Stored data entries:
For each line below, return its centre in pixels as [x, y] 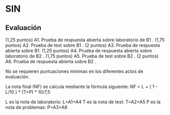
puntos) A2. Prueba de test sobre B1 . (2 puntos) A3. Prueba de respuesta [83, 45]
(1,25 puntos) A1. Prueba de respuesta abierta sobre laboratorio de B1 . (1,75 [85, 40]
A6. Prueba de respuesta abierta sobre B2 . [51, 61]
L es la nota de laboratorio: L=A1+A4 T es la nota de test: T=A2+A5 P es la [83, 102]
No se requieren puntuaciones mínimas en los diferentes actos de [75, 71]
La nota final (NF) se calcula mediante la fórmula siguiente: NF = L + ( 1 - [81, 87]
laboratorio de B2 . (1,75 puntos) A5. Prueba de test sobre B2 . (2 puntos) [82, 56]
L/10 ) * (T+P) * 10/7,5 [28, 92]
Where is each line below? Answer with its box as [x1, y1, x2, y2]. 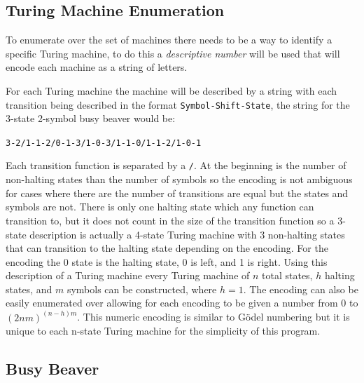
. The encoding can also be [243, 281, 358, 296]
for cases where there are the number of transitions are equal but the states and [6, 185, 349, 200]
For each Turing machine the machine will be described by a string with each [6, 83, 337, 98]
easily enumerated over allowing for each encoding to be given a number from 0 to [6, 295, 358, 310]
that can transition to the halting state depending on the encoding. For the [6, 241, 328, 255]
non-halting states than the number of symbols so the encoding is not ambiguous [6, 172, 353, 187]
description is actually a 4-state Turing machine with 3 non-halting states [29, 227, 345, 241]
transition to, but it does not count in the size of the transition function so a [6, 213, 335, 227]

* * *

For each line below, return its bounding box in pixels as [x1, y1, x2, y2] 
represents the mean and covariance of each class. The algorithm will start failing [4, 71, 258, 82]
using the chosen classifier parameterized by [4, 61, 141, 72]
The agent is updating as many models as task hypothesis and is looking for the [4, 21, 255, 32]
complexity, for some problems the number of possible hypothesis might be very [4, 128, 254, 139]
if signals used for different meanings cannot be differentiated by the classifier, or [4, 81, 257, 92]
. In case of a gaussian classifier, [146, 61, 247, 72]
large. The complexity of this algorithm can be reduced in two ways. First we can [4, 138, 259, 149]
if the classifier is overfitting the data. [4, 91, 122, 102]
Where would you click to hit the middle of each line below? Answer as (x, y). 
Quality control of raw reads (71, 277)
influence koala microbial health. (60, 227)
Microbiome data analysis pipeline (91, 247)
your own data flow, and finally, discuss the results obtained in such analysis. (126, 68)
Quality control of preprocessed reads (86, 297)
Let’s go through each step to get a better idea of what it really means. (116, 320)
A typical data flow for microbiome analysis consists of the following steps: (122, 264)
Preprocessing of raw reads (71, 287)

## Work instructions
Copy out each line of the entries where the word "states" is found.

## Your solution
for cases where there are the number of transitions are equal but the states and [6, 185, 349, 200]
non-halting states than the number of symbols so the encoding is not ambiguous [6, 172, 353, 187]
description is actually a 4-state Turing machine with 3 non-halting states [29, 227, 345, 241]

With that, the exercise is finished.